Pilot projek program perhutanan sosial ini, berada Kabupaten Pemalang, Jawa Tengah. Ada dua kelompok tani yang ikut serta. Yakni di Desa Gongseng, Kecamatan Randudongkal dan di Desa Simpur, Kecamatan Belik.
Izin untuk mengelola lahan di sana, diperoleh petani sejak pertengahan tahun ini. Lantas, mulus kah program prioritas pemerintah ini?
Rakhmat, Ketua Kelompok Tani Rimba Agro Abadi, Desa Simpur, bercerita hingga saat ini petani kesusahan mengairi. Ini karena lahan mereka yang berada di perbukitan dan tak memiliki embung atau pompa air. Alhasil, petani mengandalkan hujan. Petani 37 tahun ini juga mengatakan, kelompoknya memperoleh lahan seluas 745 hektar. Ratusan hektar tersebut dibagi rata untuk 500-an orang yang berasal dari lima desa.
"Untuk PS Gunung Jimat meliputi ada lima desa, Desa Mendelem, Desa Beluk, Desa Bulakan, Desa Cikasur dan Desa Simpur. Untuk luasan itu 715 hektar plus ada tambahan di Gunung Jimatnya itu 30 hektar untuk konservasi. (Sistem pengelolaannya bagaimana?) Untuk sementara kita bagi rata per petani mendapat 1,04 hektare," ucapnya.
Demi menyiasati lahan tetap produktif, petani memilah tanaman yang akan ditanam –artinya tergantung pada musim.
Serupa dengan Rakhmat. Nendra, Ketua Kelompok Tani Desa Gongseng juga begitu. Kata dia, sebagian besar dari 182 anggotanya terpaksa meminjam uang demi memenuhi kebutuhan sehari-hari kalau lahan mereka tak menghasilkan di musim kemarau.
Nendra juga bercerita, tiap anggota kelompok taninya mendapat izin pemanfaatan lahan seluas 1 hektar. Meski, mereka agak beruntung karena mendapat bantuan tiga mesin pompa air. Tapi, lantaran lahannya terlalu luas, pompa air itu tak mencukupi.
Dia pun berharap pemerintah tak sekadar meminjami lahan, tapi ikut mendampingi.

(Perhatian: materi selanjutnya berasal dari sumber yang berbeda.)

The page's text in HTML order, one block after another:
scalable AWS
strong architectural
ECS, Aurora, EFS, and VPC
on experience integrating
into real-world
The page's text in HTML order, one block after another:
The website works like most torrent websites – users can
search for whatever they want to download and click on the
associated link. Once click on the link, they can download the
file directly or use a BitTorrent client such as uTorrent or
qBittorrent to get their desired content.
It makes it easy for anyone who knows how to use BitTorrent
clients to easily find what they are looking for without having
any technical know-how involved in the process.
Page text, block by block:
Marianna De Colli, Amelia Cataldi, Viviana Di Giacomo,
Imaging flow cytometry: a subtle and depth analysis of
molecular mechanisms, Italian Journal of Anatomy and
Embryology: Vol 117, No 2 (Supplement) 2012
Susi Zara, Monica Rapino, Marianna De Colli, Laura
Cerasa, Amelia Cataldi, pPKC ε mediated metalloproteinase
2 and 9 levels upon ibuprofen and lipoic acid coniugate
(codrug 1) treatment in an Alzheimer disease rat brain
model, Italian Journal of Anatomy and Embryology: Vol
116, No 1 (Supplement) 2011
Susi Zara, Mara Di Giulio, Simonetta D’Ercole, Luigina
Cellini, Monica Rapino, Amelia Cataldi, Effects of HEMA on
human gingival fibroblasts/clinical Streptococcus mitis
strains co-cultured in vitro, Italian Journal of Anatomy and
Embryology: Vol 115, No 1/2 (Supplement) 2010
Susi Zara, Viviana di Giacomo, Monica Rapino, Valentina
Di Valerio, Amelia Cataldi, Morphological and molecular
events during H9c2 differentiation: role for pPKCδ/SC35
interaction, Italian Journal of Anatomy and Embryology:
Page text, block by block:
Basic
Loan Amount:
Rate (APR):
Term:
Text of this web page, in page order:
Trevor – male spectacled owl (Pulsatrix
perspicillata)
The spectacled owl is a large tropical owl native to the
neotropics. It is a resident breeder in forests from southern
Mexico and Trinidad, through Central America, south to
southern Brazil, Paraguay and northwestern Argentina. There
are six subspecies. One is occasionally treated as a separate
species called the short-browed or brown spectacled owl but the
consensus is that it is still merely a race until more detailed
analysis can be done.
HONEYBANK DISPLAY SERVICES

Khususnya memberi pinjaman modal dan menyiapkan perusahaan rekanan untuk menyalurkan hasil panen mereka. Dengan begitu, harga jual tak ambruk.
Pasalnya, tengkulak yang justru mengambil keuntungan dari kondisi ini dan cita-cita menggerakkan ekonomi petani, takkan terjadi.
"Harapannya kedepannya tentunya dari masyarakat juga bisa dapat dibantu permodalannya karena kami dari dulu masalahnya itu terus. Dulu biasanya minjam ke tengkulak dan sebagaimananya. Jadi semoga nanti dari modal bisa dipinjami dan kemudian dari hasil bisa dijembatani dengan pihak lain dengan harapan harga bisa tetap bisa stabil," ucapnya.